# Replacement of downlight



## alshymer (Nov 4, 2007)

Hi
In my B694 there are some LED downlights with non changeable bulbs.
As i feel this is somewhat stupid, I am looking for replacement downlighters to fit into a 35mm cut out.
Everything I have looked at seems to be too large, so I wonder if anyone on here has found satisfactory replacements.
Kind regards


----------



## cabby (May 14, 2005)

Looking at some of the prices for bulbs, maybe the cost is not as bad as you think.

cabby


----------



## alshymer (Nov 4, 2007)

*LED Replacement lamps*

Hi
I have been quoted around £25 per fitting!!!
Kind regards
Alshymer


----------



## cabby (May 14, 2005)

Ouch !!!!!!!!!!!!!!!

cabby


----------



## Zebedee (Oct 3, 2007)

Post a couple of pictures - if the bloody forum will let you!!!!

A close-up of a light itself, and a wider view of their position in the van.
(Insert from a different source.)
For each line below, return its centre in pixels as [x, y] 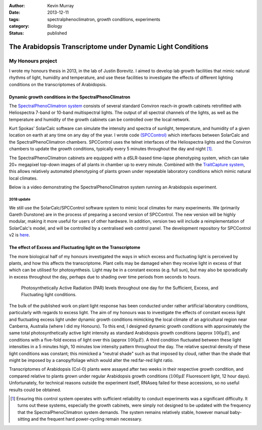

There are several alternatives, and £25 per fitting sounds like someone's a comedian. Aten Lighting are as good as most, and both Joe (the Dad) and Saul are extremely helpful.

Dave


----------



## alshymer (Nov 4, 2007)

Hi 
Thanks for that again.
Just been in touch with Chris at Premier Motorhomes, who was, as usual extremely helpful and sorted some lights out for me.
Thanks again and thanks to Chris.
Regards
Alshymer


----------